Copy every line below where the string "into" is found.

→ DATA SHOWN:
-- Opening Marker --

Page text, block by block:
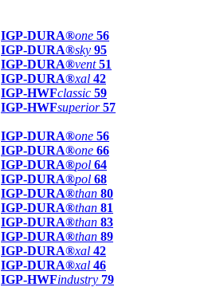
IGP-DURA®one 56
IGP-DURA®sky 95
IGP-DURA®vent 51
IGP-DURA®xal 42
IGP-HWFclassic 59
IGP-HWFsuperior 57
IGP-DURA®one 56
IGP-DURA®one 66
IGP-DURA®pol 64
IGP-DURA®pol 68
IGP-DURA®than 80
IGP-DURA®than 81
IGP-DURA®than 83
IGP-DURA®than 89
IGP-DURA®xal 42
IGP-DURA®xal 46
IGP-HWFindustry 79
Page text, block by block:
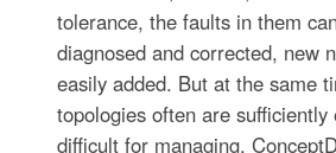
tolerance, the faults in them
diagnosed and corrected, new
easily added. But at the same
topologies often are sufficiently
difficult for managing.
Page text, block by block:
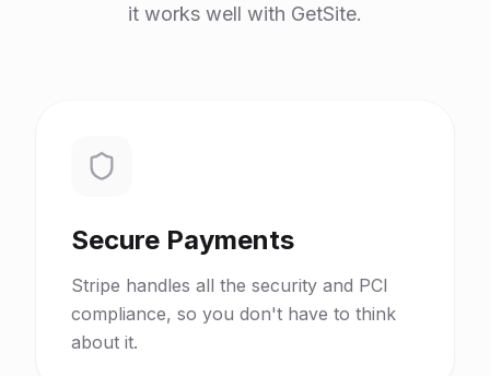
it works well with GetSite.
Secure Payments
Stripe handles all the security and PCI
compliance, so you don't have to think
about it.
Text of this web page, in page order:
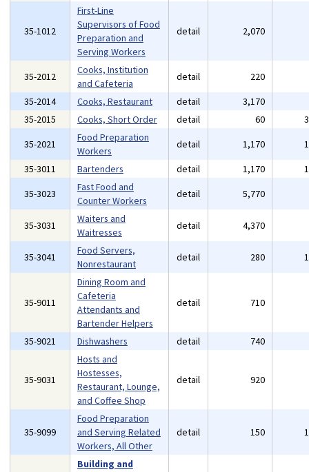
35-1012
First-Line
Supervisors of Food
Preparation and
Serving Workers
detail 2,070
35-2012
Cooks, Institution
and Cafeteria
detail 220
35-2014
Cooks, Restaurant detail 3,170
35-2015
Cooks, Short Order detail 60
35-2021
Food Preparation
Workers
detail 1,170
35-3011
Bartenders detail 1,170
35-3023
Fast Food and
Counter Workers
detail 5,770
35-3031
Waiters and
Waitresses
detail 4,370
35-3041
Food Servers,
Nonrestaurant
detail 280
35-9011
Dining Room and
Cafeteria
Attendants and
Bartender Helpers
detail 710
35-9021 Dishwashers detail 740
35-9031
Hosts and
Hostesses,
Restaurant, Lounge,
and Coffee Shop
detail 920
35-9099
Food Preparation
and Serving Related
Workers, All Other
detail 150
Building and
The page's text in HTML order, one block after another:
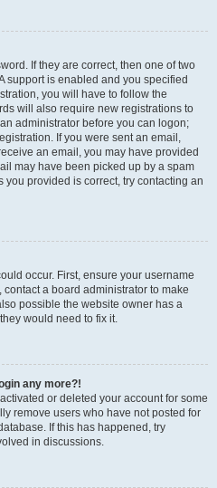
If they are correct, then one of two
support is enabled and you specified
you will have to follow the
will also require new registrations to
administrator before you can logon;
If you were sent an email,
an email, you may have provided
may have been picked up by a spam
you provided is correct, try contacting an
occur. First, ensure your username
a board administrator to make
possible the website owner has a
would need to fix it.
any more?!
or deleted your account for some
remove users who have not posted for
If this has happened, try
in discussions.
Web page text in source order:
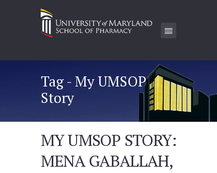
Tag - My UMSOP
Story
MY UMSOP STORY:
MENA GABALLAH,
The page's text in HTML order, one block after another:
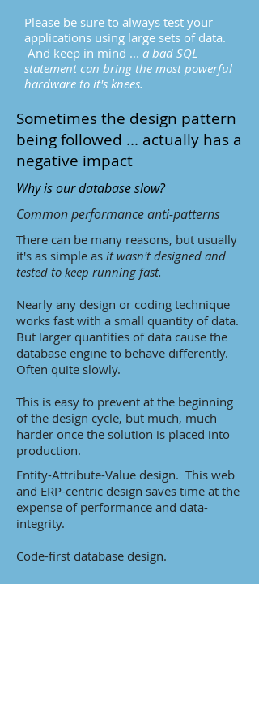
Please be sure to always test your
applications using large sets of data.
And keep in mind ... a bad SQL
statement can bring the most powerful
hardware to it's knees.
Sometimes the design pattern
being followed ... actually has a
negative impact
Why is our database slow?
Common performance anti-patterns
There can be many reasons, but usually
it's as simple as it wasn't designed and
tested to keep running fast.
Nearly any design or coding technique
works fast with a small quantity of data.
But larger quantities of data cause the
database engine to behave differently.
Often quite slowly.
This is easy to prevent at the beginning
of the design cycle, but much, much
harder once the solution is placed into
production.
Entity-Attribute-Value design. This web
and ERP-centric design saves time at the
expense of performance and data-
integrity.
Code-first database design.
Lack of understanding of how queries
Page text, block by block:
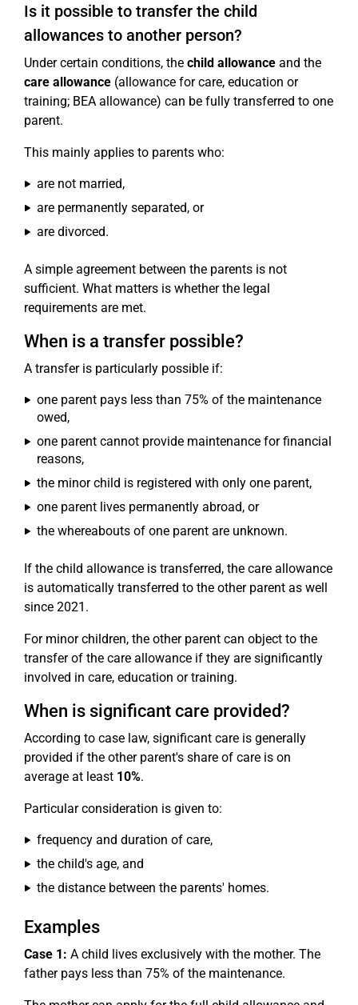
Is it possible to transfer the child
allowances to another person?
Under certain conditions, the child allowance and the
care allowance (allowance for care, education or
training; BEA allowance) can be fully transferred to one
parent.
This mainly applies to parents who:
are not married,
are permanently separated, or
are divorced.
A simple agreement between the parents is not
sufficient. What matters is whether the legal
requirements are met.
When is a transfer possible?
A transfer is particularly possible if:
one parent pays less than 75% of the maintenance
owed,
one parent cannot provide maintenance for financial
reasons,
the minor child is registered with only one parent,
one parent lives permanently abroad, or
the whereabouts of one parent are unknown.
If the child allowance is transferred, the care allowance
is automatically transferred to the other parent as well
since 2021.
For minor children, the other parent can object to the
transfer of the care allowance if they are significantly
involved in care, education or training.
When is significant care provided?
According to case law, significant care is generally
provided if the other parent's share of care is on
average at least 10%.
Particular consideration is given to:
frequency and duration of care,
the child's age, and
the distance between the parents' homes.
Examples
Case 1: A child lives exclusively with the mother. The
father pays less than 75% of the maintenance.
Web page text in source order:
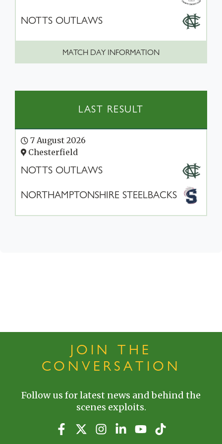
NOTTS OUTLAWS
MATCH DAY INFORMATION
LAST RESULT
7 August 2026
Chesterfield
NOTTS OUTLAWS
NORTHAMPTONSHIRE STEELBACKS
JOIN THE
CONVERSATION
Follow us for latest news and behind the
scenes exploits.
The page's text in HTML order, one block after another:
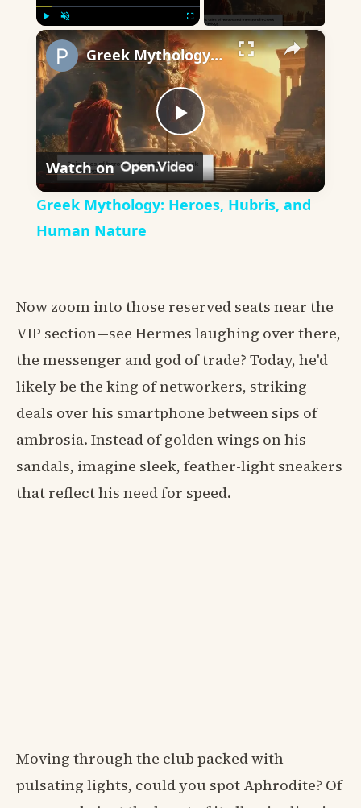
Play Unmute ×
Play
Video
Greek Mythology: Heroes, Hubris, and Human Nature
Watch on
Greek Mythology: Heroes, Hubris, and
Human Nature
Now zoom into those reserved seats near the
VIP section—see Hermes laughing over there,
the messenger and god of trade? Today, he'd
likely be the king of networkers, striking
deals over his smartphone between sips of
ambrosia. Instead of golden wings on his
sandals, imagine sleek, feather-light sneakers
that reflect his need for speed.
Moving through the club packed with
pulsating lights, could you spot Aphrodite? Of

-- Closing Marker --

→ EXERCISE ANSWER:
harder once the solution is placed into
Now zoom into those reserved seats near the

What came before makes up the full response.